One reason students have difficulty getting inside literature, classic or otherwise, is because they have difficulty humanizing the people involved. Part of understanding a play by Shakespeare is understanding Shakespeare’s humanity and the human issues he had to confront in his daily life. Do these issues make their way into the plays, does knowing what he did with his garbage make his plays more accessible? Probably not, but it does make the reader place him in a real world with real problems and the plays are influenced by the world in which Shakespeare lived. The characters in his plays must be humanized if they are to be appreciated and humanizing the author helps to humanize the characters.

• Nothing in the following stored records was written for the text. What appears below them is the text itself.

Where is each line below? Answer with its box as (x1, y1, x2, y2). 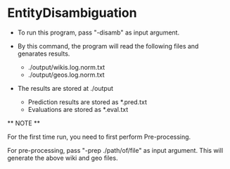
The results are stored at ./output (17, 84, 114, 92)
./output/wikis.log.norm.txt (27, 63, 106, 71)
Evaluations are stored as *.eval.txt (27, 105, 129, 113)
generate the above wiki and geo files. (7, 154, 118, 162)
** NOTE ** (7, 118, 41, 127)
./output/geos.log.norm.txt (27, 70, 105, 79)
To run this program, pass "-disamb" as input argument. (17, 28, 180, 37)
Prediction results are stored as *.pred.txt (27, 97, 148, 106)
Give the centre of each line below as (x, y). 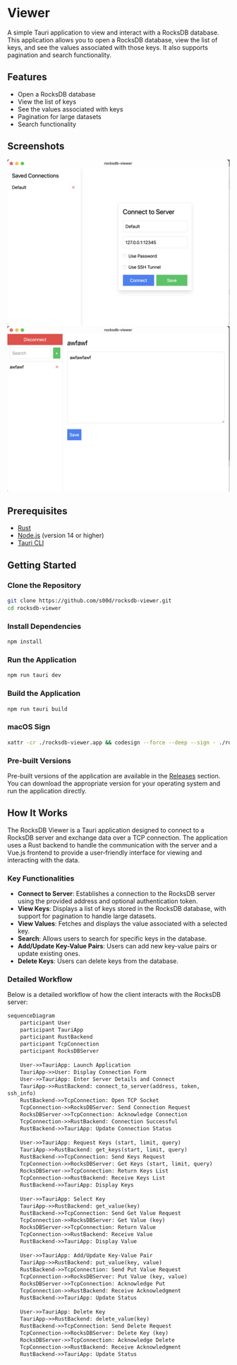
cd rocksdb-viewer (34, 608)
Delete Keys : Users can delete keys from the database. (98, 961)
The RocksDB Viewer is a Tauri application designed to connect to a (106, 830)
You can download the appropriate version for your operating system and (114, 783)
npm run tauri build (38, 709)
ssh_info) (22, 1094)
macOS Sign (29, 727)
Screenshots (36, 146)
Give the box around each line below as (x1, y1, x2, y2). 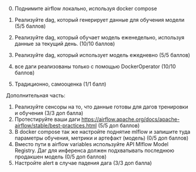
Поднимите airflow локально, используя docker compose (14, 5, 157, 12)
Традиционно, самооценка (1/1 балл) (14, 80, 106, 87)
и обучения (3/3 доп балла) (14, 110, 84, 116)
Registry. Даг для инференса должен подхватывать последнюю (14, 147, 174, 154)
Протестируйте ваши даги (14, 116, 81, 123)
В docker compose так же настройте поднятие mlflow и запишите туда (14, 129, 191, 135)
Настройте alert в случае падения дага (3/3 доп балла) (14, 160, 152, 166)
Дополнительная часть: (6, 92, 66, 99)
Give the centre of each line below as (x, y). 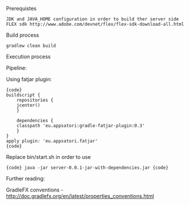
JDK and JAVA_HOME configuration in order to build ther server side (93, 19)
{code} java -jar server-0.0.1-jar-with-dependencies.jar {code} (87, 168)
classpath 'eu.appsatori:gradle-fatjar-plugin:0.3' (81, 126)
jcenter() (29, 105)
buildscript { (23, 95)
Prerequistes (21, 8)
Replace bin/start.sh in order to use (49, 157)
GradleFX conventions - (35, 190)
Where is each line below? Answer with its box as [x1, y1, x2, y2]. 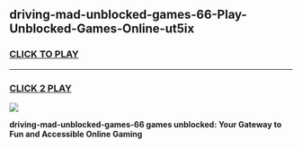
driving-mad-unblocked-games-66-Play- [9, 7, 247, 22]
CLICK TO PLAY [9, 48, 79, 61]
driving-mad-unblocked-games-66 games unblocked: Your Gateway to [9, 118, 282, 129]
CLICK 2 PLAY [9, 82, 72, 94]
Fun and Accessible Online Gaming [9, 128, 143, 139]
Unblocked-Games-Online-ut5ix [9, 22, 195, 37]
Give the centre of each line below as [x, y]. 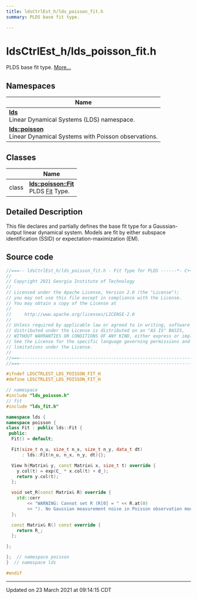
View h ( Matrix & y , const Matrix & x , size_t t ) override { [84, 465]
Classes [21, 157]
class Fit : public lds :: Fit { [44, 428]
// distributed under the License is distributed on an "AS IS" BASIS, [95, 331]
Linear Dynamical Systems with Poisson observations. [84, 137]
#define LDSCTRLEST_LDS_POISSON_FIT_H [53, 379]
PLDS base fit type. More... [39, 68]
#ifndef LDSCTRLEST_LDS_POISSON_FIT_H [53, 374]
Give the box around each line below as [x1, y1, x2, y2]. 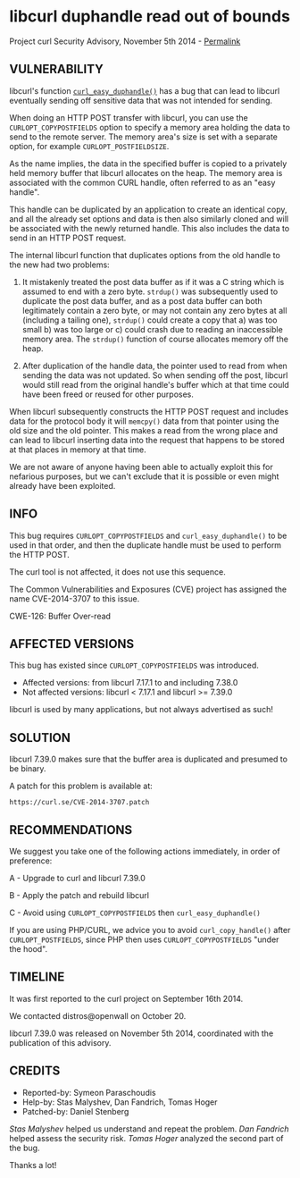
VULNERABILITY [9, 62, 104, 77]
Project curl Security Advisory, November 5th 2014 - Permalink [9, 36, 241, 46]
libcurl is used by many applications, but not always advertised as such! [9, 704, 274, 715]
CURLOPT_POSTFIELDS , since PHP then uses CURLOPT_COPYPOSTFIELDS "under [9, 934, 279, 945]
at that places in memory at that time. [9, 444, 146, 455]
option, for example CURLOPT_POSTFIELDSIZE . [9, 140, 170, 151]
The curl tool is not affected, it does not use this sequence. [9, 566, 226, 577]
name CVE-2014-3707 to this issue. [9, 593, 140, 604]
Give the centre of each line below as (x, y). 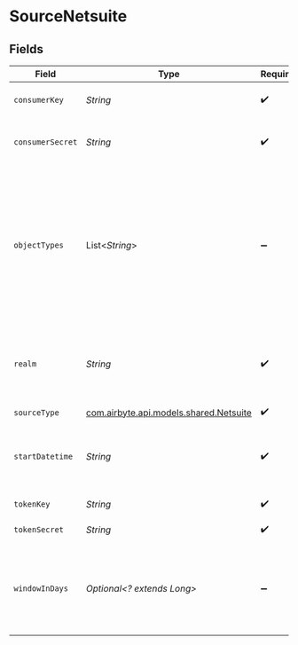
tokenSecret (39, 530)
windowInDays (41, 589)
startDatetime (43, 456)
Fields (27, 49)
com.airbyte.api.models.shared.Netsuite (169, 413)
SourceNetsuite (68, 16)
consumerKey (39, 100)
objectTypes (39, 245)
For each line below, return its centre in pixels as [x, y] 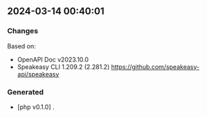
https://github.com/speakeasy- [155, 67]
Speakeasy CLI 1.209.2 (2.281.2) [63, 67]
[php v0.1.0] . [36, 107]
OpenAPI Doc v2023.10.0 [53, 59]
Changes [23, 31]
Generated [25, 92]
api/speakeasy [38, 74]
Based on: [21, 46]
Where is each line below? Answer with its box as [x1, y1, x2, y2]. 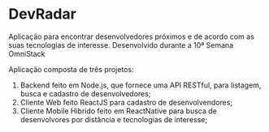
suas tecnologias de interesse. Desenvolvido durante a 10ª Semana [8, 40, 234, 49]
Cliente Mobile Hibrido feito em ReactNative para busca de [20, 106, 217, 116]
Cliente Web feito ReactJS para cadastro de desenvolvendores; [20, 97, 233, 107]
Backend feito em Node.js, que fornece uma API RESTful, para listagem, [20, 80, 262, 90]
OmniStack [8, 49, 46, 58]
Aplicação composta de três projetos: [8, 64, 134, 74]
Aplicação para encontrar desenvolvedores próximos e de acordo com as [8, 32, 254, 41]
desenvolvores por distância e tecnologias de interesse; [20, 114, 208, 124]

It is difficult to be engaged, let alone enjoy, a novel if we do not care about the characters. I think empathy is the door that leads to involvement in any literary work that revolves around characters, whether it is a poem, a play, or a novel. I think this is even true of the personal essay, we will not be taken in by the essayist if we do not care about the struggle she or he documents on the page. Fay Weldon in her book Letters to Alice on First Reading Jane Austen writes “You can practice the art of empathy very well on Pride and Prejudice, and on all the works of Jane Austen, and it is this daily practice that we all need, or we will never be good at living, as without practice we will never be good at playing the piano.” Part of understanding this novel and of empathizing with its heroine is understanding the risks a young woman of Jane Austen’s time took in refusing the proposal of a well to do young man. I read this passage by Faye Weldon often to my students to emphasize the importance of empathy to getting a foothold in the world of the stories we read.

Though it may not influence our understanding of the tale, to a certain extent understanding some of the details of daily life in the story’s historical setting helps the reader to empathize with the characters, to appreciate what they are going through and all that is involved in living day to day. I know what it means for me to get up in the morning, what it means to go through various daily rituals. What were Shakespeare’s daily rituals and by extension the daily rituals of the characters, like Iago? Did Iago brush his teeth that morning? Was the remark about stealing trash perhaps precipitated by his taking out the garbage that morning?

Like any metaphor, that of time signatures can only be taken so far. When a contemporary novel is set in the fourteenth century, as, for example, Umberto Eco’s The Name of the Rose was, it is to say something about contemporary life, not about the time in which the novel is set. To what extent are Friar Baskerville’s sensibilities 20th century sensibilities and to what extent are they those of the novel’s setting. Even the name of the monk suggests a certain 19th century detective.

Can readers of the modern age, whatever that age may be, divorce themselves entirely from their own time and read as a reader of the story’s present. I remember being told by one of my college professors that such a thing is impossible. I disagreed at the time but after watching a few reality programs where 20th century folks are placed in the American west of the late 1880’s or the East Coast of America of the early 1600’s I am not so sure. These people had to live with only those materials available to the people of the time in which they were placed.

But these people struggled in ways the original pilgrims and pioneers did not. Those of the 17th and 19th centuries did not expect and were not used to anything other than what they had, those transplanted into the past brought with them memories of all the modern conveniences they left behind and also brought with them the knowledge that these conveniences were available and they were enduring a voluntary technological fast. Still, there is, I think, a value to understanding the life and times of a story’s setting and setting off, if only in our own minds, on a journey where we live for an imaginary day or two in the world of William Shakespeare and perhaps help him to take out the trash.